▶ **Records supplied**
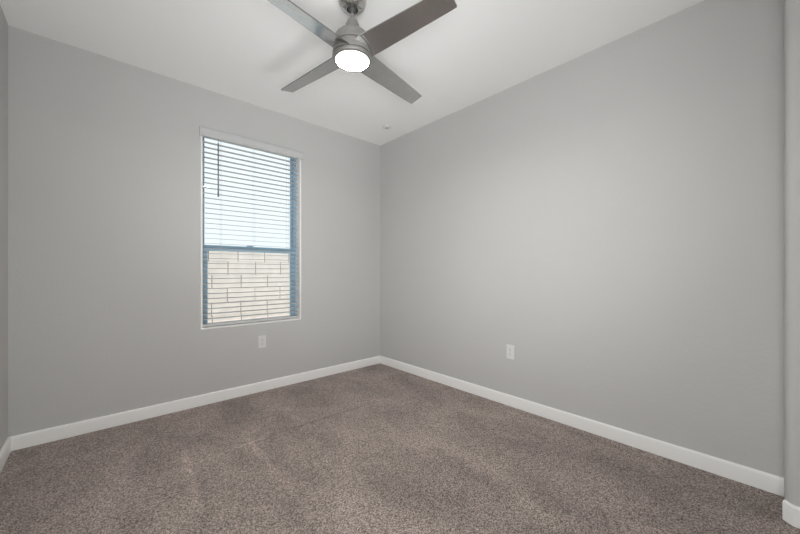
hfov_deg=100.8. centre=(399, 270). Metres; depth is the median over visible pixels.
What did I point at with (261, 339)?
wall outlet
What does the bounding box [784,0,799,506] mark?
wall
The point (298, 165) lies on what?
trim
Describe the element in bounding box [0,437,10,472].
baseboard
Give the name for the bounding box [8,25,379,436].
wall
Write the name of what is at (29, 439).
baseboard
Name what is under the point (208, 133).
window blind
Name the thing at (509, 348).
wall outlet
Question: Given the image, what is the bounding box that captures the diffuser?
[336,51,368,70]
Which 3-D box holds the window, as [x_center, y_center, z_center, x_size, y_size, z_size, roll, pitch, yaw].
[-1.386,-0.351,3.086,0.869,1.658,0.071,0,0,-42]
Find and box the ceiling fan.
[268,0,456,103]
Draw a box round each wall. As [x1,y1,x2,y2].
[0,5,7,450]
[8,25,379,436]
[208,251,289,322]
[380,0,783,477]
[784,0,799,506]
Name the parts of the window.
sash, sash
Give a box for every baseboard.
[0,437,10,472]
[10,356,379,450]
[380,356,783,496]
[782,500,799,528]
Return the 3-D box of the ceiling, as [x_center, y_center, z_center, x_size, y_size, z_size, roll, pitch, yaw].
[0.196,-1.575,1.423,3.361,0.150,4.670,0,0,-42]
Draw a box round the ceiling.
[0,0,703,145]
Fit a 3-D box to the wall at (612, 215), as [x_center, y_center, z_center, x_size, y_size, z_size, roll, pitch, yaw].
[0.833,-0.200,2.897,0.160,2.600,3.337,0,0,-42]
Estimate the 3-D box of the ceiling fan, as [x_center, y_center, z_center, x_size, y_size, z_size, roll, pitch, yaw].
[-0.254,-1.308,1.764,0.907,0.383,0.907,0,0,-7]
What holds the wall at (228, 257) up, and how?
on the ground
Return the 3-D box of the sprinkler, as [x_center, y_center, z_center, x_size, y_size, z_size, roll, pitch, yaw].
[-0.137,-1.488,3.420,0.093,0.025,0.093,0,0,-42]
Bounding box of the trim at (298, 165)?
[200,135,300,329]
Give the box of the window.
[203,138,295,323]
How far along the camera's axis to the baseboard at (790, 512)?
1.43 m
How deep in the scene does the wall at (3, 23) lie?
1.92 m
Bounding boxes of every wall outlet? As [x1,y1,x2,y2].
[258,335,265,347]
[506,344,513,359]
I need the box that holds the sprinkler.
[382,125,390,129]
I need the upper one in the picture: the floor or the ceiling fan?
the ceiling fan
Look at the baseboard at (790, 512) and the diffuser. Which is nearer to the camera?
the baseboard at (790, 512)
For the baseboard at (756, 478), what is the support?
attached to the wall at (612, 215)
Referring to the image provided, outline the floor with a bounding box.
[0,363,799,533]
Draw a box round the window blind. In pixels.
[199,126,302,326]

▶ **Problem description**
Set every record down exactly, omitting pictures.

▶ **Your response**
hfov_deg=100.8. centre=(399, 270). Metres; depth is the median over visible pixels.
What did I point at with (261, 339)?
wall outlet
What does the bounding box [784,0,799,506] mark?
wall
The point (298, 165) lies on what?
trim
Describe the element in bounding box [0,437,10,472].
baseboard
Give the name for the bounding box [8,25,379,436].
wall
Write the name of what is at (29, 439).
baseboard
Name what is under the point (208, 133).
window blind
Name the thing at (509, 348).
wall outlet
Question: Given the image, what is the bounding box that captures the diffuser?
[336,51,368,70]
Which 3-D box holds the window, as [x_center, y_center, z_center, x_size, y_size, z_size, roll, pitch, yaw].
[-1.386,-0.351,3.086,0.869,1.658,0.071,0,0,-42]
Find and box the ceiling fan.
[268,0,456,103]
Draw a box round each wall. As [x1,y1,x2,y2].
[0,5,7,450]
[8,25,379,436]
[208,251,289,322]
[380,0,783,477]
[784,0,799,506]
Name the parts of the window.
sash, sash
Give a box for every baseboard.
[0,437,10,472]
[10,356,379,450]
[380,356,783,496]
[782,500,799,528]
Return the 3-D box of the ceiling, as [x_center, y_center, z_center, x_size, y_size, z_size, roll, pitch, yaw].
[0.196,-1.575,1.423,3.361,0.150,4.670,0,0,-42]
Draw a box round the ceiling.
[0,0,703,145]
Fit a 3-D box to the wall at (612, 215), as [x_center, y_center, z_center, x_size, y_size, z_size, roll, pitch, yaw].
[0.833,-0.200,2.897,0.160,2.600,3.337,0,0,-42]
Estimate the 3-D box of the ceiling fan, as [x_center, y_center, z_center, x_size, y_size, z_size, roll, pitch, yaw].
[-0.254,-1.308,1.764,0.907,0.383,0.907,0,0,-7]
What holds the wall at (228, 257) up, and how?
on the ground
Return the 3-D box of the sprinkler, as [x_center, y_center, z_center, x_size, y_size, z_size, roll, pitch, yaw].
[-0.137,-1.488,3.420,0.093,0.025,0.093,0,0,-42]
Bounding box of the trim at (298, 165)?
[200,135,300,329]
Give the box of the window.
[203,138,295,323]
How far along the camera's axis to the baseboard at (790, 512)?
1.43 m
How deep in the scene does the wall at (3, 23) lie?
1.92 m
Bounding boxes of every wall outlet? As [x1,y1,x2,y2].
[258,335,265,347]
[506,344,513,359]
I need the box that holds the sprinkler.
[382,125,390,129]
I need the upper one in the picture: the floor or the ceiling fan?
the ceiling fan
Look at the baseboard at (790, 512) and the diffuser. Which is nearer to the camera?
the baseboard at (790, 512)
For the baseboard at (756, 478), what is the support?
attached to the wall at (612, 215)
Referring to the image provided, outline the floor with a bounding box.
[0,363,799,533]
Draw a box round the window blind. In pixels.
[199,126,302,326]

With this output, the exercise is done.